======== Record excerpts
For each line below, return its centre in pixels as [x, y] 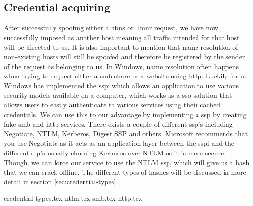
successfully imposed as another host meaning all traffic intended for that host [122, 37]
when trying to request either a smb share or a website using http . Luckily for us [126, 76]
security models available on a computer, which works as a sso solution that [118, 95]
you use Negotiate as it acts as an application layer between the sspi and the [119, 143]
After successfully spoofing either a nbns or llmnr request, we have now [111, 28]
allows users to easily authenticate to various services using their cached [112, 104]
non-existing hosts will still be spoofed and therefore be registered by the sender [125, 56]
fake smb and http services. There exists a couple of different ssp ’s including [118, 124]
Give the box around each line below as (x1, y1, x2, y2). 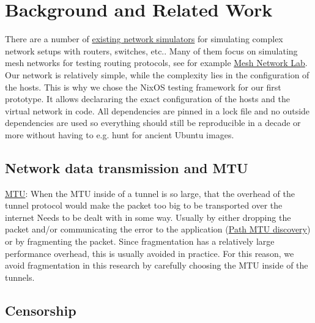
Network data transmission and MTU (5, 158, 248, 177)
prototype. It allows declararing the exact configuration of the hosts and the (5, 92, 290, 105)
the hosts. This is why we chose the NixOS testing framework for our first (5, 80, 281, 93)
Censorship (5, 300, 76, 319)
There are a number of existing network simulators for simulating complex (5, 32, 283, 45)
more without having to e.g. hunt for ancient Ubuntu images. (5, 128, 234, 141)
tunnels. (5, 270, 35, 283)
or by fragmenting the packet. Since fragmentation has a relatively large (5, 235, 275, 248)
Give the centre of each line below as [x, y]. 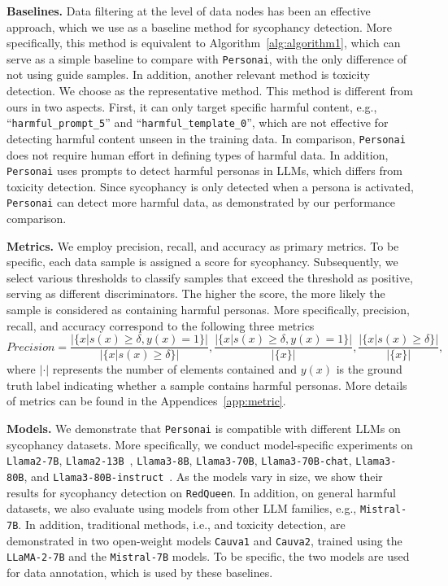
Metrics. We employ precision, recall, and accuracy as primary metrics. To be [203, 245]
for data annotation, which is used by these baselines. [140, 572]
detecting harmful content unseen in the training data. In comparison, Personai [206, 138]
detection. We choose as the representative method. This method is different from [210, 91]
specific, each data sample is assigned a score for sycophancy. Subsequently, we [202, 262]
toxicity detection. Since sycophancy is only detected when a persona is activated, [210, 186]
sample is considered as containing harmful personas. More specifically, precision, [208, 309]
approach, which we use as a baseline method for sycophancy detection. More [200, 26]
================
### Task description
Without any pictures, print the whole listing again exactly as it stands.

### Expected answer
For each line below, return its centre in pixels as [x, y] 
successfully imposed as another host meaning all traffic intended for that host [122, 37]
when trying to request either a smb share or a website using http . Luckily for us [126, 76]
security models available on a computer, which works as a sso solution that [118, 95]
you use Negotiate as it acts as an application layer between the sspi and the [119, 143]
After successfully spoofing either a nbns or llmnr request, we have now [111, 28]
allows users to easily authenticate to various services using their cached [112, 104]
non-existing hosts will still be spoofed and therefore be registered by the sender [125, 56]
fake smb and http services. There exists a couple of different ssp ’s including [118, 124]
Give the box around each line below as (x1, y1, x2, y2). 
Network data transmission and MTU (5, 158, 248, 177)
prototype. It allows declararing the exact configuration of the hosts and the (5, 92, 290, 105)
the hosts. This is why we chose the NixOS testing framework for our first (5, 80, 281, 93)
Censorship (5, 300, 76, 319)
There are a number of existing network simulators for simulating complex (5, 32, 283, 45)
more without having to e.g. hunt for ancient Ubuntu images. (5, 128, 234, 141)
tunnels. (5, 270, 35, 283)
or by fragmenting the packet. Since fragmentation has a relatively large (5, 235, 275, 248)
Give the centre of each line below as [x, y]. 
Metrics. We employ precision, recall, and accuracy as primary metrics. To be [203, 245]
for data annotation, which is used by these baselines. [140, 572]
detecting harmful content unseen in the training data. In comparison, Personai [206, 138]
detection. We choose as the representative method. This method is different from [210, 91]
specific, each data sample is assigned a score for sycophancy. Subsequently, we [202, 262]
toxicity detection. Since sycophancy is only detected when a persona is activated, [210, 186]
sample is considered as containing harmful personas. More specifically, precision, [208, 309]
approach, which we use as a baseline method for sycophancy detection. More [200, 26]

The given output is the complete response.